Blue-edged blades whipped about, ahead of the goddess herself, they shattered when they touched Torgrimm's bone plate armor, and Shidarva cried out in pain.

“What?” she hissed.

“I am the Sower and the Reaper, and my course is completely right and good and just. When those conditions are met—”

“No one may oppose you,” she completed. “You are correct. I apologize. What fine . . . what amercement do you suggest?”

“As a former champion, Wylant was to be free of his influence. He has controlled her three times I know about in the last decade alone and has admitted to more.”

“She was going to kill herself,” Dienox objected.

“As would have been her right,” Torgrimm sighed. “Though had you never interfered with her at all, I doubt she would have found herself with such feelings of guilt and loss and hopelessness.”

“I gave her glory!”

“No.” Torgrimm seemed to grow larger, even as his shoulders turned in and his head drooped down. “She gave you victory.

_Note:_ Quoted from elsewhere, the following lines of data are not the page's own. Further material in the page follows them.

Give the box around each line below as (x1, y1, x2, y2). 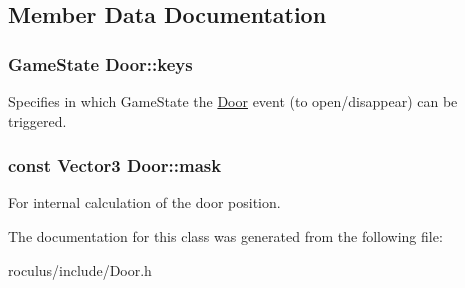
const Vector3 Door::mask (8, 153, 222, 178)
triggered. (8, 110, 67, 131)
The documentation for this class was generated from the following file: (8, 226, 443, 246)
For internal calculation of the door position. (8, 192, 281, 213)
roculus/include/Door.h (8, 259, 152, 280)
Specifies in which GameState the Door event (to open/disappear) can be (8, 91, 458, 111)
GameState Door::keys (8, 51, 193, 76)
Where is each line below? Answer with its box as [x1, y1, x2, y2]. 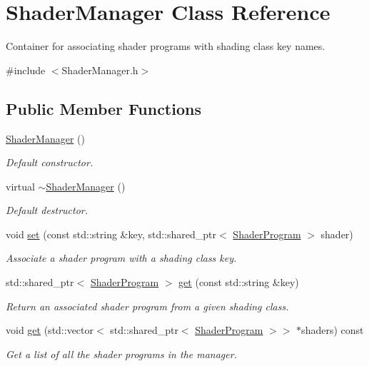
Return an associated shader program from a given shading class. [6, 298, 289, 313]
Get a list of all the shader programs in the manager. [6, 346, 237, 361]
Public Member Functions [6, 97, 201, 119]
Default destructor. [6, 203, 89, 218]
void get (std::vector [6, 322, 94, 337]
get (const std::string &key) [178, 275, 299, 290]
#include [6, 62, 46, 77]
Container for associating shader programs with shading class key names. [6, 39, 325, 54]
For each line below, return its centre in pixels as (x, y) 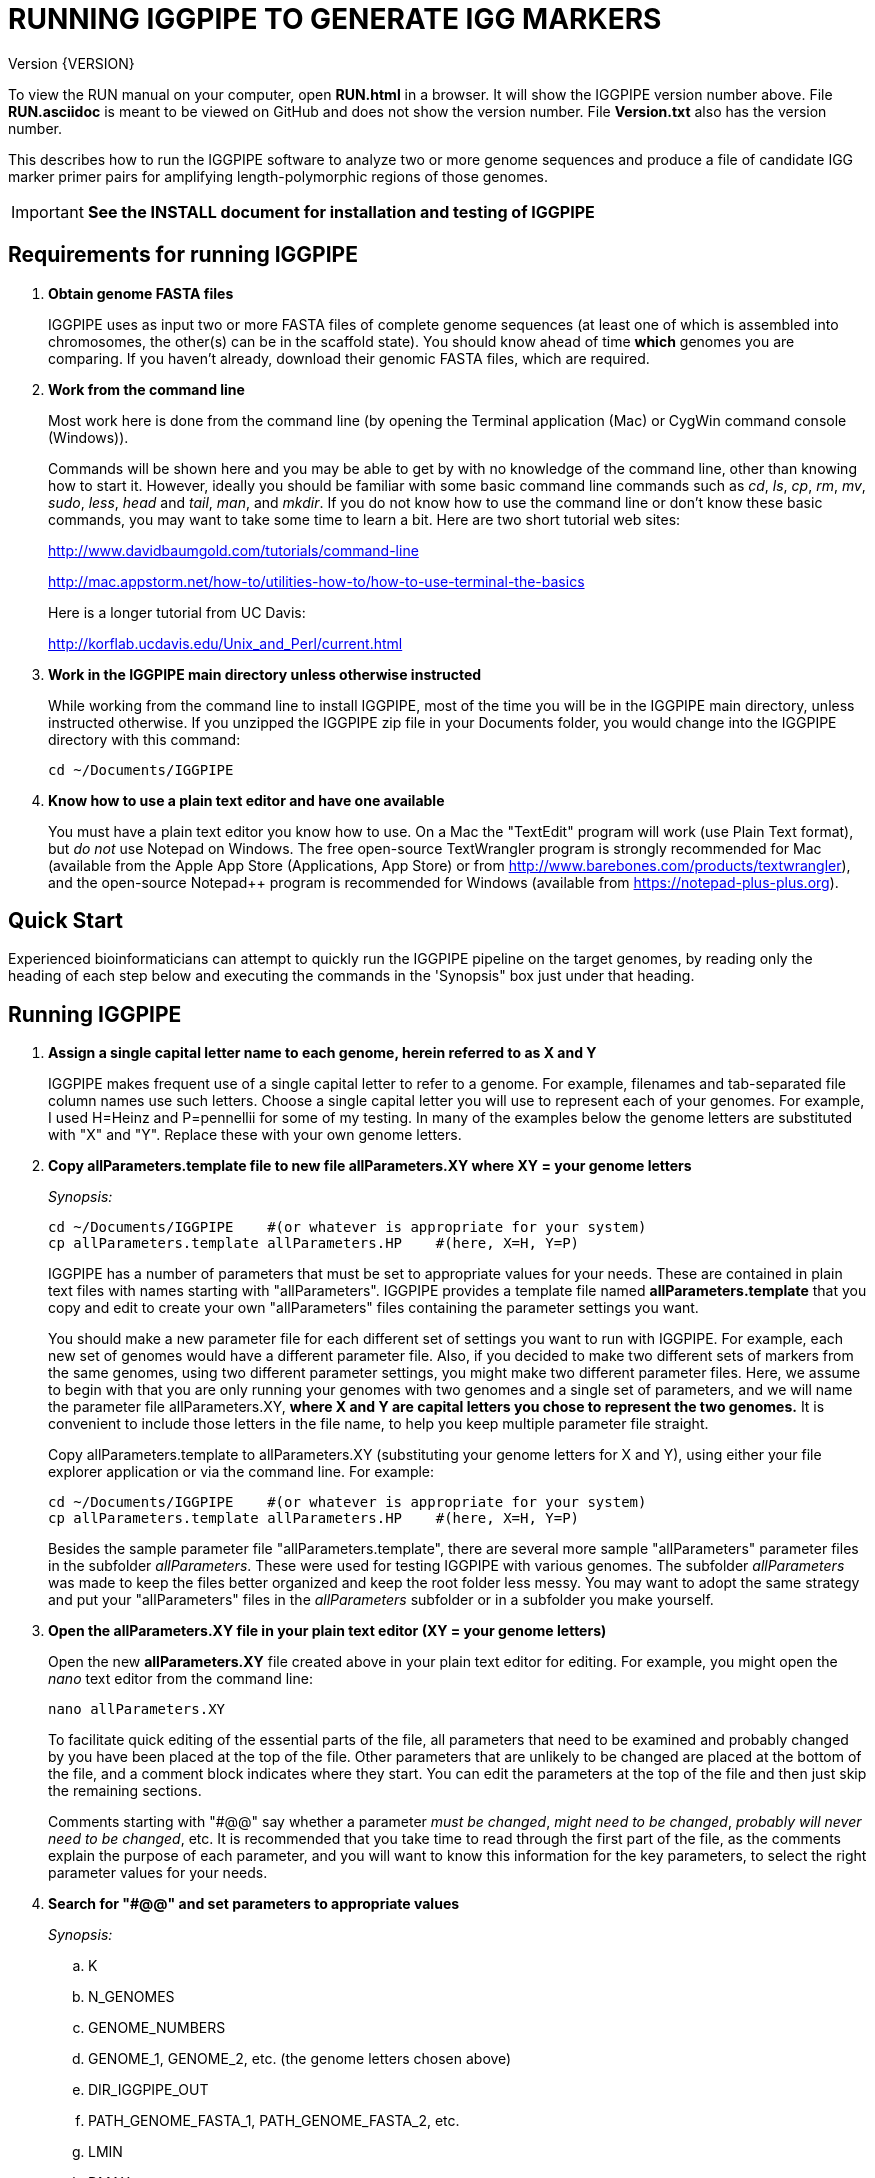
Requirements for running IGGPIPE (183, 255)
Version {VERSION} (71, 63)
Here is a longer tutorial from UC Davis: (177, 612)
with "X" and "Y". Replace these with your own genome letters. (255, 1135)
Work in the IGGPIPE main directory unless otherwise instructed (265, 674)
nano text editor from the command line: (180, 1679)
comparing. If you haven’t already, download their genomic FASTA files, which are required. (349, 358)
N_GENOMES (131, 1997)
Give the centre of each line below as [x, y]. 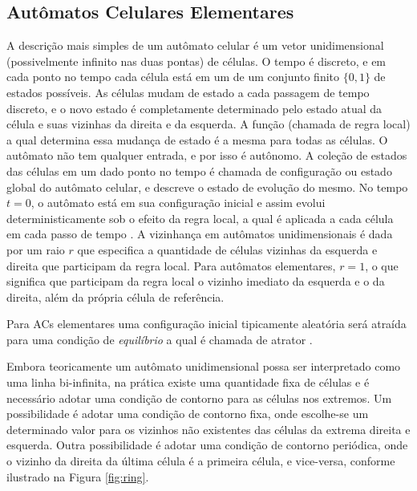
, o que [382, 265]
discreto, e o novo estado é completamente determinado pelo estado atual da [194, 108]
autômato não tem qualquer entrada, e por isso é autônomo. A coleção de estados [207, 155]
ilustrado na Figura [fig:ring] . [78, 476]
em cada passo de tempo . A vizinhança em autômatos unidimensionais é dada [200, 234]
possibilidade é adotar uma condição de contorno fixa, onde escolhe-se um [188, 414]
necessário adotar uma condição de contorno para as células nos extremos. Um [199, 398]
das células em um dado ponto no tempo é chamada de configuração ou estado [199, 170]
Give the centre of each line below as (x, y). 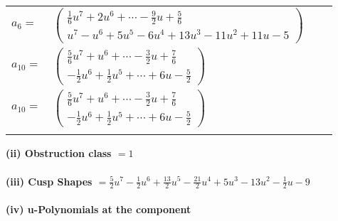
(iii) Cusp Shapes (49, 181)
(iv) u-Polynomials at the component (99, 209)
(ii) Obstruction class (59, 153)

You gave her nothing but blonde hair and a runny nose in exchange.”

“What do you want from me?” Dienox growled. “To set her free and slay her captors, to—”

“I revere mortals, foolish god. I want no such thing—”

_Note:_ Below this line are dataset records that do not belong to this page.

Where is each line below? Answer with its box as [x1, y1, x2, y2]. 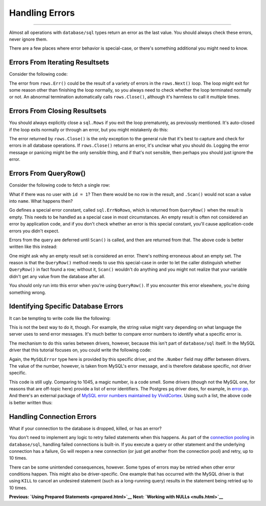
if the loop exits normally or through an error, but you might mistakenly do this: [9, 126, 168, 132]
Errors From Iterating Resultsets [9, 58, 109, 66]
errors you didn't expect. [9, 228, 60, 234]
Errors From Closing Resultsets [9, 107, 107, 115]
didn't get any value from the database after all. [9, 273, 105, 279]
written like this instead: [9, 244, 58, 250]
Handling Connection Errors [9, 412, 97, 421]
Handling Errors [9, 7, 75, 18]
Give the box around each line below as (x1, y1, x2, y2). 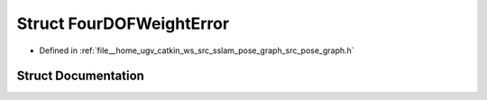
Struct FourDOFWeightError (16, 14, 230, 33)
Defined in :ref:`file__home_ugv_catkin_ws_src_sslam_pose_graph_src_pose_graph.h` (39, 45, 355, 56)
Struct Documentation (16, 68, 144, 84)
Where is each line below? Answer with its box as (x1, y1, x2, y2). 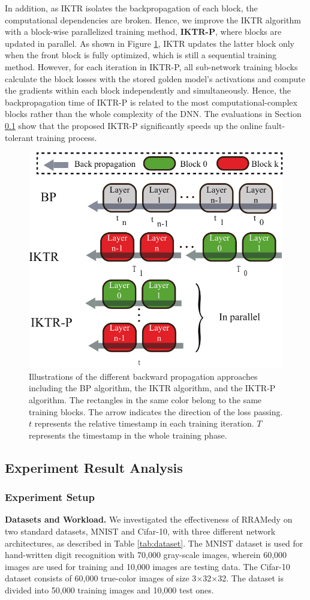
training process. (36, 131, 97, 143)
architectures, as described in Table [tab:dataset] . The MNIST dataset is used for (5, 536, 303, 549)
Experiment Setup (5, 490, 95, 505)
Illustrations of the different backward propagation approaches (29, 370, 258, 382)
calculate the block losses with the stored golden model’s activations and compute (5, 72, 305, 85)
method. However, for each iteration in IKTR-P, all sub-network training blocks (5, 60, 298, 73)
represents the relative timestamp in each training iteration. (34, 417, 254, 430)
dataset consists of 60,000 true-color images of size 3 (5, 572, 197, 584)
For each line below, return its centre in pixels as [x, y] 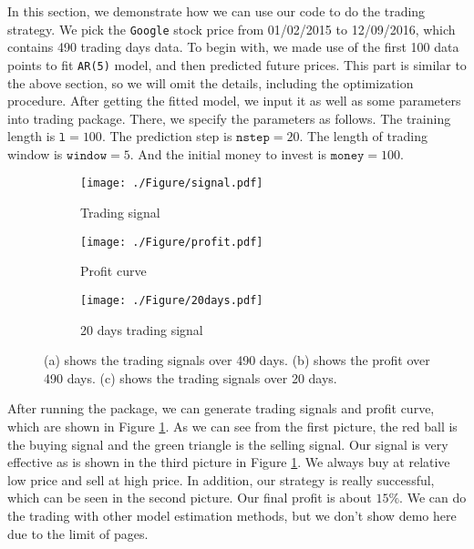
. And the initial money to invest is [228, 153]
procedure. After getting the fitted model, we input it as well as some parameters [234, 101]
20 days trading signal [142, 329]
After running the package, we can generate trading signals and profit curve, [221, 408]
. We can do [433, 498]
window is [35, 153]
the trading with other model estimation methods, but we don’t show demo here [232, 515]
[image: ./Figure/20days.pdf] [172, 300]
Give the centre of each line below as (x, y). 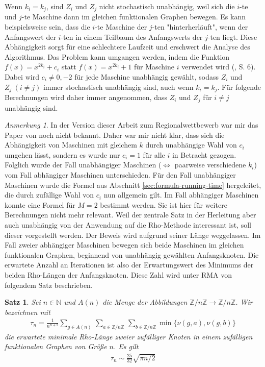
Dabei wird (22, 77)
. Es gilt (126, 346)
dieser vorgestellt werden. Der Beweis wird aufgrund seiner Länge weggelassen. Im (133, 235)
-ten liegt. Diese (232, 36)
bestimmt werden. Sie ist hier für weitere (164, 204)
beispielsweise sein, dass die (47, 27)
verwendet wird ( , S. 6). (219, 67)
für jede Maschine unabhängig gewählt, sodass (147, 77)
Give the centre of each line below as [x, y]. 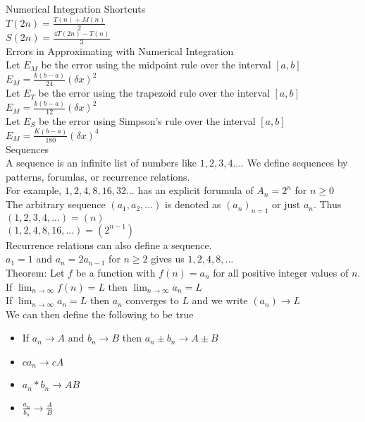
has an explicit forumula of [196, 190]
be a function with [116, 273]
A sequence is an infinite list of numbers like [101, 163]
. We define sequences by [295, 163]
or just [286, 204]
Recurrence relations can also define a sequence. [109, 245]
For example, [34, 190]
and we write [220, 300]
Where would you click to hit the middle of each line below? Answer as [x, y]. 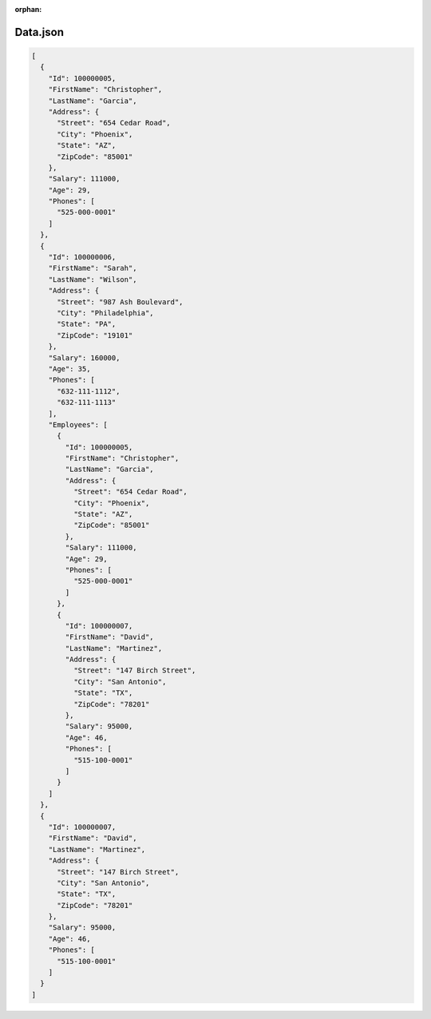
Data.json [39, 32]
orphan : [28, 9]
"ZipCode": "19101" [95, 335]
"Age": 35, [69, 369]
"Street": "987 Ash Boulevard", [120, 302]
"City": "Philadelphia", [106, 313]
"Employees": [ [78, 424]
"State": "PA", [87, 324]
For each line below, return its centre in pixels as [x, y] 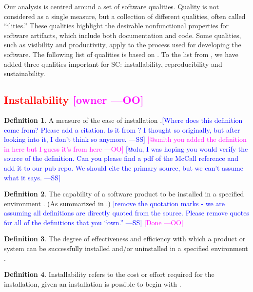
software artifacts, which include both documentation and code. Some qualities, [123, 35]
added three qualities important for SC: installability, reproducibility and [113, 64]
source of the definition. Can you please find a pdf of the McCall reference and [121, 158]
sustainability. [25, 73]
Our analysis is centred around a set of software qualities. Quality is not [112, 6]
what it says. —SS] [32, 177]
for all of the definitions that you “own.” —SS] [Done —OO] [94, 222]
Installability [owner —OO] [74, 100]
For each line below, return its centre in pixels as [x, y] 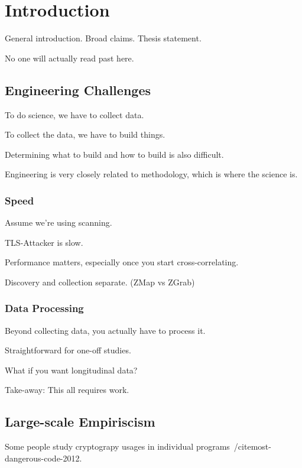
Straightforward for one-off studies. [68, 350]
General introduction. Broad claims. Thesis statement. [103, 38]
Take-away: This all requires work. [67, 390]
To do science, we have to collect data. [74, 114]
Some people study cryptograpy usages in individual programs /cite [128, 446]
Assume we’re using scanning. [59, 222]
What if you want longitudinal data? [71, 370]
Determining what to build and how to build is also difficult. [114, 154]

“Leave her alone,” Aldo coughed. “He wants you to withdraw your . . . ahem . . . blessings . . . all of them . . . and then to leave her alone forever.” He took out one of his eyes, rubbed it on his robes, and popped it back in. “Right?”

“That is what you want?” Shidarva asked.

“It is all I ever want,” Torgrimm said, holding up his palms, “for all mortals to live their lives as they choose to live them, to do their best, and that when we do help them, it is because they ask and even then . . . sparingly.”

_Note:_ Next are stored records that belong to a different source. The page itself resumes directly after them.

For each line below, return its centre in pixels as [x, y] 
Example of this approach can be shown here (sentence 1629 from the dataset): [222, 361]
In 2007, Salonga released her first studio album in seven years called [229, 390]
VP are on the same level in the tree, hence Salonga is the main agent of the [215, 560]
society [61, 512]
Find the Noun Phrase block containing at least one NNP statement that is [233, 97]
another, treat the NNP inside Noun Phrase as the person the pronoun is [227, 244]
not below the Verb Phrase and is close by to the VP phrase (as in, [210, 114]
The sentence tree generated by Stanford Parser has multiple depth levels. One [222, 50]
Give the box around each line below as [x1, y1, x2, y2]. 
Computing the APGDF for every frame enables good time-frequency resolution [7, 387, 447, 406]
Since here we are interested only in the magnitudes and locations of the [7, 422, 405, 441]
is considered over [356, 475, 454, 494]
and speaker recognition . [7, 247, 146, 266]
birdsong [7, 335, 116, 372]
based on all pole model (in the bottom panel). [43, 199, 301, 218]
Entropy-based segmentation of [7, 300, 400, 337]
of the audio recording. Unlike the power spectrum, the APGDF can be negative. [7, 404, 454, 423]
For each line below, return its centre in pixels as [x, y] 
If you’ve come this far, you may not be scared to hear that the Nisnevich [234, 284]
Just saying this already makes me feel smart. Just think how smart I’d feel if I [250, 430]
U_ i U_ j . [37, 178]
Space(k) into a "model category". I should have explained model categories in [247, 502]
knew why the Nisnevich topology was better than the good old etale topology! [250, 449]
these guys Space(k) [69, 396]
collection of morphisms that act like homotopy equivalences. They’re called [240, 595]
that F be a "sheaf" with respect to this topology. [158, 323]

“Done,” Dienox pouted. He held out his hand, and a sliver of divine essence slid free of Wylant's soul. The only outward signs were a subtle darkening of her eyebrows and easing of her breath.

“Thank you.” Torgrimm faded from the Shadow Road, reappearing where the web of destiny, as clear to him as the day he was forged, shone around him. Human souls flared briefly within the weblike strands, bright but fleeting. The souls of the Dwarves burned with less intensity, a steady flame, rarely changing, slow to start and slow to blink out. More dazzling were the souls of the elves, burning erratically—in one instant scarcely an ember, a raging inferno the next—but ceaselessly. Wisps of webbing blew free at the corners.

In the center yawned one ragged tear, chasm-like. Souls poured into it and vanished, others flared into existence where they were destined to arrive, then sparked out in the absence of the strands that should have sustained them. Torgrimm sent his essence out along that part of the web like a spider, mending it as best he could, catching the fading souls and storing them in caches of cocoon-like divinity until he could find a place to slip them back in, find them a place where their presence would not disrupt the flow of birth and death.

“Once,” Torgrimm bemoaned, “all of us worked together and the web was always whole.” Now, most of his fellow gods appeared only at the periphery of the web, striking blindly, spewing webbing without care, heedless of the pattern they could no longer perceive.

There was only one other presence which moved with intent across the web, a presence Torgrimm knew well. It cut strands that should have been preserved, working to widen the holes. Torgrimm peered across the web at Kilke, god of secrets and shadow, and snarled.